Friday, August 22, 2008

Scary Part II

Well, it finally hit me.

The emotion that had been bubbling to the brim, but not quite over, all week at seemingly strange times finally found it's way overflowing last night after Meet the Teacher. I'm sure those whom read this and my FB page may be a little tired of my whinning, but I am just shocked that I have reacted so strongly! I was a teacher. I consider myself a fairly strong person (yes, I know, those who know me are saying - but I did defy death without a tear for several hours!!), and Gracie too has always done so well with transition; eager to try new things and meet new people. I expected sentimental sadness, but not gut-wrenching emotional instability!!

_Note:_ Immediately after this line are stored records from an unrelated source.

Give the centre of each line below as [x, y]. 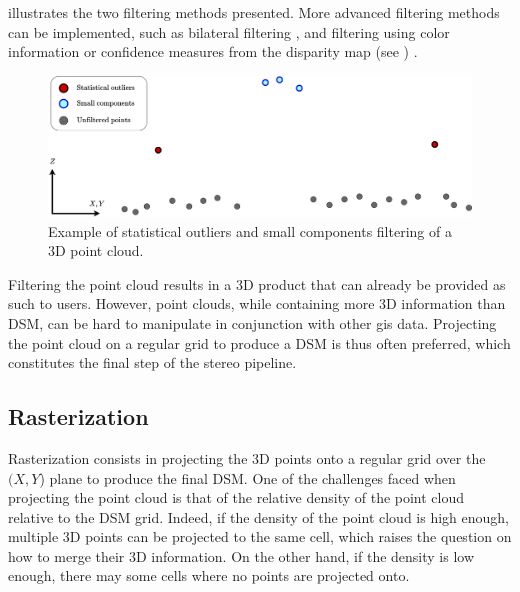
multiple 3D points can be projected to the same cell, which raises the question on [260, 536]
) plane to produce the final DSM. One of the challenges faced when [247, 477]
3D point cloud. [96, 250]
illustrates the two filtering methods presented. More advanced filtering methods [254, 12]
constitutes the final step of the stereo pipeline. [152, 362]
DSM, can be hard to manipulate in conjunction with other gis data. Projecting [252, 322]
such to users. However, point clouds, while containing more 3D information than [257, 303]
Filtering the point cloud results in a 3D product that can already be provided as [257, 283]
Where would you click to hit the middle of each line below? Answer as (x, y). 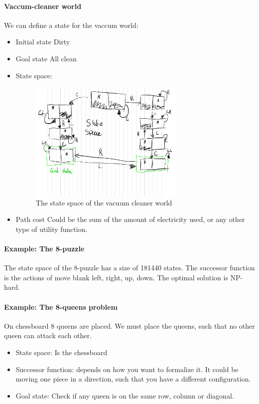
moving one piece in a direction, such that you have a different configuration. (133, 379)
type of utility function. (52, 229)
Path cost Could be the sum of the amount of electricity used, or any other (130, 219)
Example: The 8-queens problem (61, 306)
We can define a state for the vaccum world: (71, 25)
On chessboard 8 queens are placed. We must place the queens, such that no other (129, 325)
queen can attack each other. (48, 335)
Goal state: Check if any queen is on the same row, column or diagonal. (125, 395)
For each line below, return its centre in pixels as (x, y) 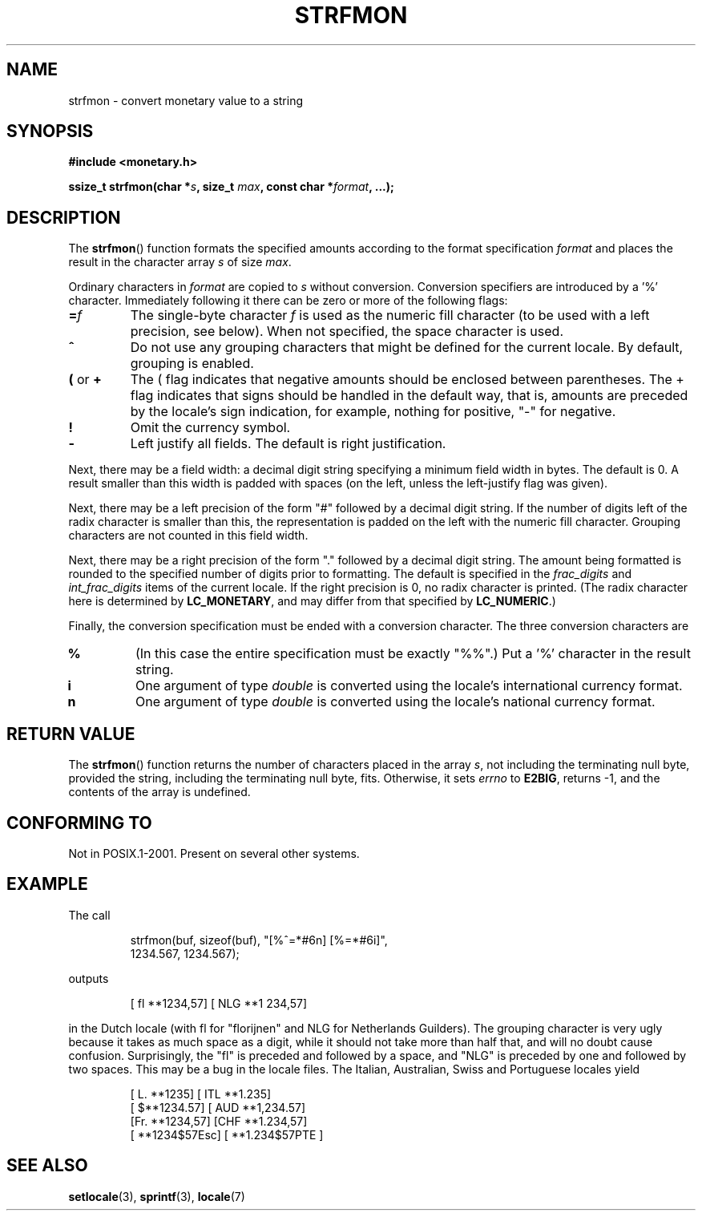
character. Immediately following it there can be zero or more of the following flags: (288, 301)
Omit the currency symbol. (210, 428)
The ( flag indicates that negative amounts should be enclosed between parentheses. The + (407, 380)
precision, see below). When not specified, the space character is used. (347, 332)
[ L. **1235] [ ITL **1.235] (201, 1094)
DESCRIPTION (64, 217)
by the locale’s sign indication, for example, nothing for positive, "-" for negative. (373, 412)
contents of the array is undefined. (159, 792)
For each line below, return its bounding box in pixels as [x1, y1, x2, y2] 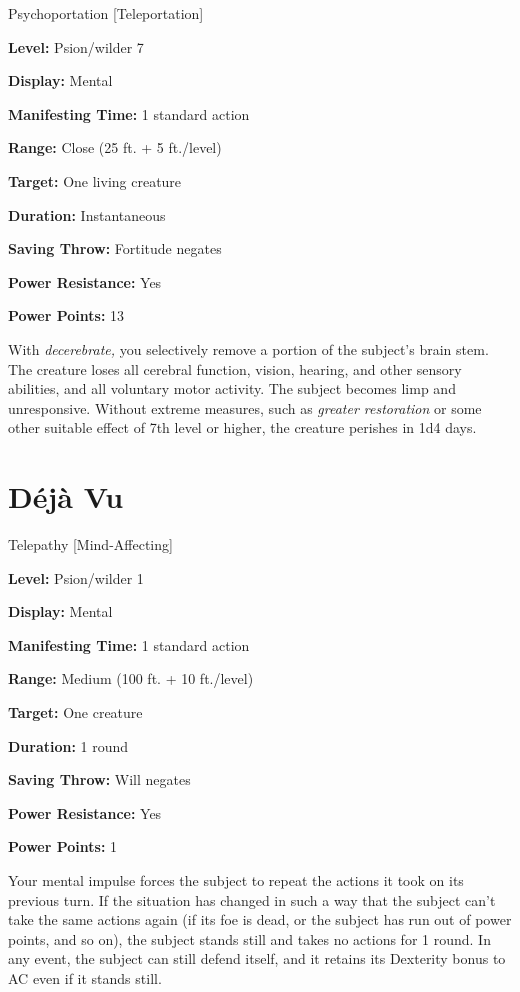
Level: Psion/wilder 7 [8, 36, 144, 57]
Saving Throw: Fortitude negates [8, 238, 222, 259]
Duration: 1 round [8, 735, 129, 756]
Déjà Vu [8, 476, 124, 517]
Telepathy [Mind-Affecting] [8, 534, 173, 555]
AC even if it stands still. [8, 967, 162, 988]
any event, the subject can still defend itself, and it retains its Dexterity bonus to [8, 948, 506, 969]
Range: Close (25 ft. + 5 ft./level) [8, 137, 222, 158]
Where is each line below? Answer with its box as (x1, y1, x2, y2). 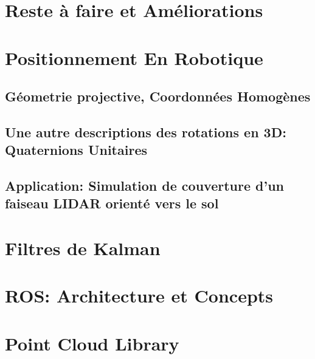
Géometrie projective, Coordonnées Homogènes (5, 87, 311, 106)
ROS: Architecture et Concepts (5, 283, 274, 308)
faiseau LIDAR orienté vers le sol (5, 194, 219, 213)
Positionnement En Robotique (5, 45, 263, 70)
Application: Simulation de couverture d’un (5, 176, 284, 195)
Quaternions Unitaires (5, 140, 147, 159)
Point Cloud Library (5, 330, 179, 355)
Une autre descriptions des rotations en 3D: (5, 122, 286, 141)

Greg and I had prayed fervently about her school. And particularly all summer about "a teacher who will be best for her." I have no doubt that she is; for we laid it in God's hands, so we know He is "caus(ing) all things to work together for good to those who love God, to those who are called according to His purpose" (Romans 8:28). And we had a very nice and friendly time with her. Gracie even took it upon herself to return to the room after initially leaving to tell her good-bye and give her a hug. Let me just tell you. My little one is sweet - but only when she wants to be. She cannot be persuaded, nor is she known for it by those who know her best. So that moment should give me comfort in knowing that she feels good about school and her teacher. Thank you Lord for that as a reminder of Your work in her little life.

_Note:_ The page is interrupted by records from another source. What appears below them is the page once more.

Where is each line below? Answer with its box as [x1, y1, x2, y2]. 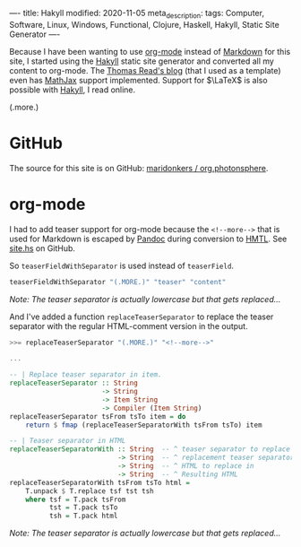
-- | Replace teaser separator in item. [9, 370, 163, 379]
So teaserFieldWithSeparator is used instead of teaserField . [9, 260, 235, 271]
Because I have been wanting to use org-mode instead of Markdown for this [9, 46, 291, 56]
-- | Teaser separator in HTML [9, 437, 126, 446]
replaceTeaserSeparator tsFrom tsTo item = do [9, 412, 186, 421]
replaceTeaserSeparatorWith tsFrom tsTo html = [9, 478, 191, 487]
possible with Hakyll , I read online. [9, 84, 136, 95]
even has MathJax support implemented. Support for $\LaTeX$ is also [9, 74, 268, 85]
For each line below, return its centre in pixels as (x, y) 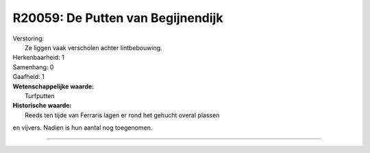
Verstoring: (28, 38)
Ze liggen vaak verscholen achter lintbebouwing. (94, 47)
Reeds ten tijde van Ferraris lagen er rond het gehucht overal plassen (122, 115)
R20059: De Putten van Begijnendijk (118, 18)
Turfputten (40, 95)
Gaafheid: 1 (28, 77)
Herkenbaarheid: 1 (38, 58)
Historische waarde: (42, 106)
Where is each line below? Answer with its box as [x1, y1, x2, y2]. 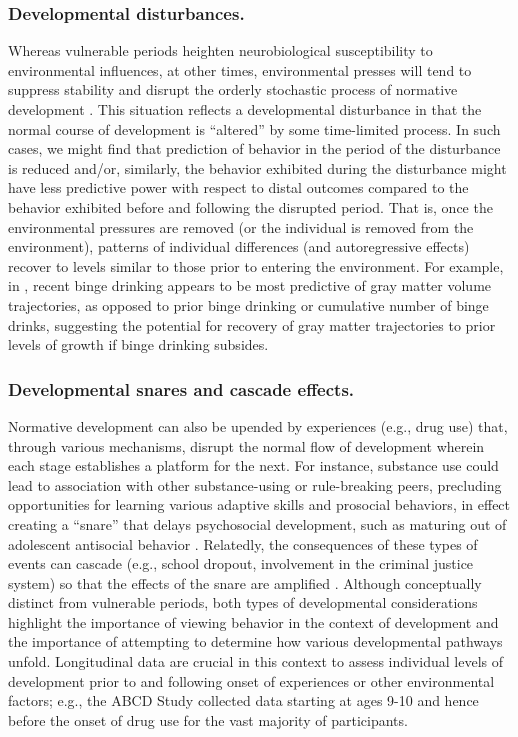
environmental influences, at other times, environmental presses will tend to [8, 59, 472, 80]
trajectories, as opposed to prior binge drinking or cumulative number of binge [8, 294, 489, 315]
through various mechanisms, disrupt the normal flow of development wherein [8, 435, 485, 456]
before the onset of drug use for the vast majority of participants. [8, 709, 408, 730]
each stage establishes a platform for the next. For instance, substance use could [8, 455, 499, 476]
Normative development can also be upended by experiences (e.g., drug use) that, [8, 415, 508, 436]
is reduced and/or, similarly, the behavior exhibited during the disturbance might [8, 157, 507, 178]
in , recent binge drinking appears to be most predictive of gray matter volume [8, 275, 492, 296]
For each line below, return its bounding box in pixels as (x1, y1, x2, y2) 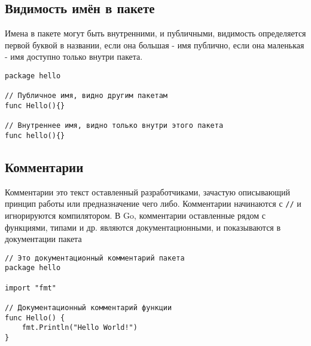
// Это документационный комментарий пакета (5, 253, 185, 262)
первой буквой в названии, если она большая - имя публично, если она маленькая (5, 38, 304, 51)
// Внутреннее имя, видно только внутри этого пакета (5, 121, 224, 130)
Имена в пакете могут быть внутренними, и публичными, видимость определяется (5, 27, 306, 39)
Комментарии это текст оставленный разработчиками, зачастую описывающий (5, 185, 290, 198)
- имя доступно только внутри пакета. (5, 50, 143, 63)
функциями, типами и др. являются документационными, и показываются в (5, 221, 281, 233)
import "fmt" (5, 283, 56, 292)
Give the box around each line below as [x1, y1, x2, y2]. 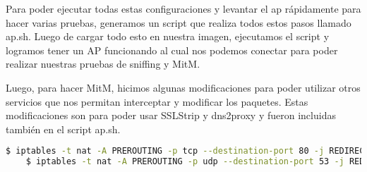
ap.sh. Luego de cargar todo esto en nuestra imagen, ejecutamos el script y [6, 29, 330, 44]
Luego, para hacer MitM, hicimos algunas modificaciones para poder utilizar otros [6, 80, 361, 94]
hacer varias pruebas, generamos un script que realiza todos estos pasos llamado [6, 15, 351, 30]
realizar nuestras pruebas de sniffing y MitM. [6, 56, 200, 71]
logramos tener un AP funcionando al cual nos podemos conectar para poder [6, 42, 338, 57]
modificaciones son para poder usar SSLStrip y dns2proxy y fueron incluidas [6, 108, 336, 123]
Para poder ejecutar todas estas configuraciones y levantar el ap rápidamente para [6, 1, 361, 16]
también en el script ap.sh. [6, 121, 121, 136]

There are other issues that I cannot write about here. Ones that I wasn't wanting to face just yet with her, and still may not have to in the way I am thinking on it now. But the Lord reminded me not only of the verse above, but also Jeremiah 29:11:

"For I know the plans I have for you, declares the Lord, plans to prosper you and not to harm you; plans for a hope and a future."

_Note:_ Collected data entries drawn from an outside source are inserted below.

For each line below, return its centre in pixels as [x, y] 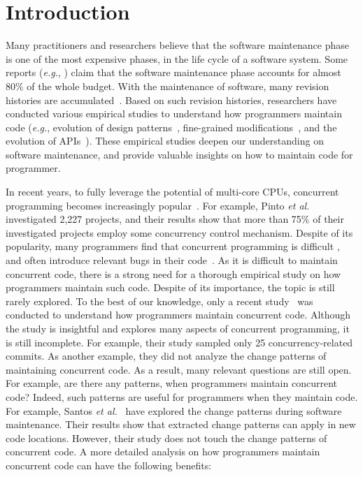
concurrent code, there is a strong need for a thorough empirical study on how [173, 273]
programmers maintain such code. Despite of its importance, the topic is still [170, 287]
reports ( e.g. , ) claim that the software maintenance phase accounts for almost [173, 72]
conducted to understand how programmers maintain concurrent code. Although [178, 315]
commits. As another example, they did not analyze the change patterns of [166, 356]
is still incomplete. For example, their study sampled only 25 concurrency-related [179, 342]
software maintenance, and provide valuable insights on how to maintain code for [179, 154]
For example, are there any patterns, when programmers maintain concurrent [171, 383]
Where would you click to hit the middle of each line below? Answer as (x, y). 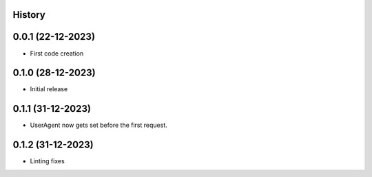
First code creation (57, 53)
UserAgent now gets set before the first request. (99, 125)
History (29, 15)
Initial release (49, 89)
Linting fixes (47, 161)
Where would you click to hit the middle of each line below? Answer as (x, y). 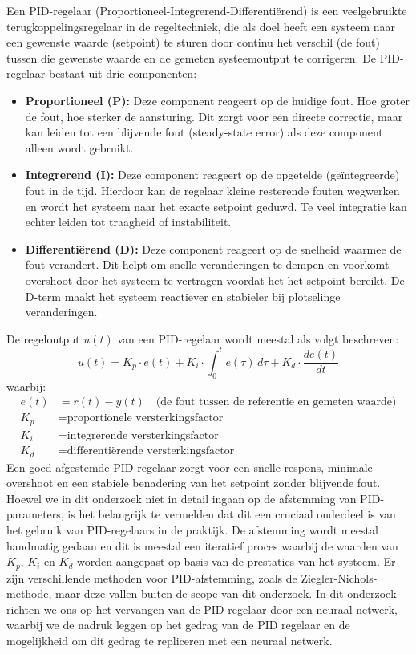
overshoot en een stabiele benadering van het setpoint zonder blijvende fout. (194, 483)
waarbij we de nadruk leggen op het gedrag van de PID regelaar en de (178, 625)
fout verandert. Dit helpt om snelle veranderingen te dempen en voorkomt (207, 264)
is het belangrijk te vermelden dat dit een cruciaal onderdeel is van (232, 514)
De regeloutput (43, 338)
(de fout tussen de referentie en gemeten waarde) (276, 402)
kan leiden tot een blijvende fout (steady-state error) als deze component (204, 132)
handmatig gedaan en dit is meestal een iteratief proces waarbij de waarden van (202, 545)

I know I have a battle ahead. I feel it in my spirit and God has been preparing me for it for a while. But I know this is His plan. He told our family that "you are a city set on a hill . . . let your light shine before men, that they may see your good deeds and praise your Father in heaven." (Matt. 5:14,16) We are up for that challenge, I am up for that challenge, but man, is it hard work. Gracie and Wes will be so prepared to face the world as long as we stay diligent in our teaching at home. You spend all their lives protecting them from all harm. Letting go little by little. And now the baby steps are gone. I feel like I'm throwing her to the wolves!

But . . .

"God has not given us a spirit of fear, but of power, and of love, and of discipline." 2Tim. 1:7

2 comments:

Bibby said...

I'm afraid it doesn't get any easier. By the time they leave for college you will have forgotten the gut wrenching sobs that accompanied their first day of school. And, guess what? You will remember them as soon as they hit again. But, take heart, God is just as present with them on the first day of college as He was on that first day of Kindergarten. And His grace is sufficient for all of those gut-wrenching times.
Deut. 31:8

Anonymous said...

I will be praying as you head down this journey. God is so good and so sweet in leading us and I know he won't take us anywhere that He won't take care of us. I know myself because I would never have been able to walk down this road we are on without His strenth. I love reading your blog and I love seeing the children! You write beautifully! Thanks for sharing!